» Instructions for the task
Of the entries below, return exactly those lines that fall between the one containing "Warum Armonia? (82, 205, 161, 217)" and the one containing "Informationen (82, 112, 160, 125)", the two end lines included.

» Material provided
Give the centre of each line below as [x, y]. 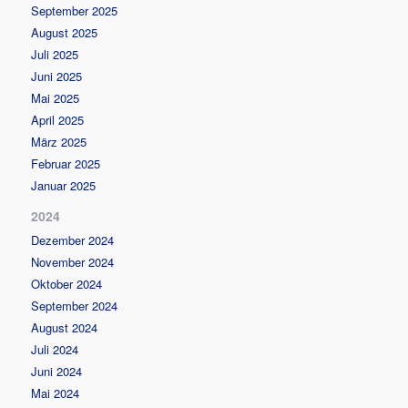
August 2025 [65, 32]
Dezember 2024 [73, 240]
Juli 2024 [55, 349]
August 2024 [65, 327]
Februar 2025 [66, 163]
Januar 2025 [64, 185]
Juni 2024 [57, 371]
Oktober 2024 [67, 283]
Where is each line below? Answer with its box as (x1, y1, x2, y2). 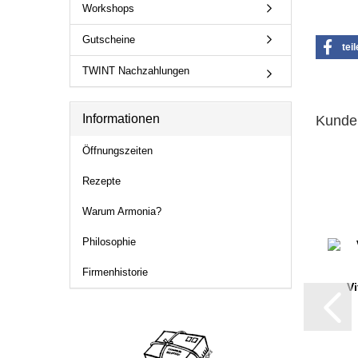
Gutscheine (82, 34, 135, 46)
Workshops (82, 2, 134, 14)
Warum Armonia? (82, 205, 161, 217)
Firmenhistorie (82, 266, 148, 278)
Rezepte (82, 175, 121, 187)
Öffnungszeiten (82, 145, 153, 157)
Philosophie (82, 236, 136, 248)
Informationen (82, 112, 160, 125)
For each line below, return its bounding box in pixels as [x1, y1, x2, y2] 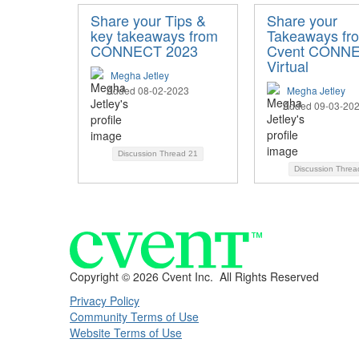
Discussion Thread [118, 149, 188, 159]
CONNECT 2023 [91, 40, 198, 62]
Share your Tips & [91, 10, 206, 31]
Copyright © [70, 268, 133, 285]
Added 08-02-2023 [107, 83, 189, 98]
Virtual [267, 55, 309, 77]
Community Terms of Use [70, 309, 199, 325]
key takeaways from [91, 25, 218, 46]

...

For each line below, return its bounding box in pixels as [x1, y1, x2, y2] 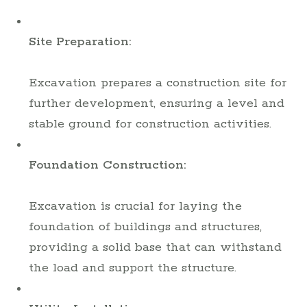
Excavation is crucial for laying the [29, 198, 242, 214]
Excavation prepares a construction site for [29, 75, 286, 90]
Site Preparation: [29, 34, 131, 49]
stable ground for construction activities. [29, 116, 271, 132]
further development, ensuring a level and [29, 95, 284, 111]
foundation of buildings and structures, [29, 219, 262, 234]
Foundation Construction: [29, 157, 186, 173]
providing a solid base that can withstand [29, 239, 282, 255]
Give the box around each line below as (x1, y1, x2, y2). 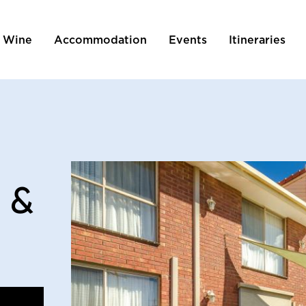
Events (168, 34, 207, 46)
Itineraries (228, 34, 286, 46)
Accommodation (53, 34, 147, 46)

» Output of the exercise
Warum Armonia? (82, 205, 161, 217)
Firmenhistorie (82, 266, 148, 278)
Rezepte (82, 175, 121, 187)
Öffnungszeiten (82, 145, 153, 157)
Philosophie (82, 236, 136, 248)
Informationen (82, 112, 160, 125)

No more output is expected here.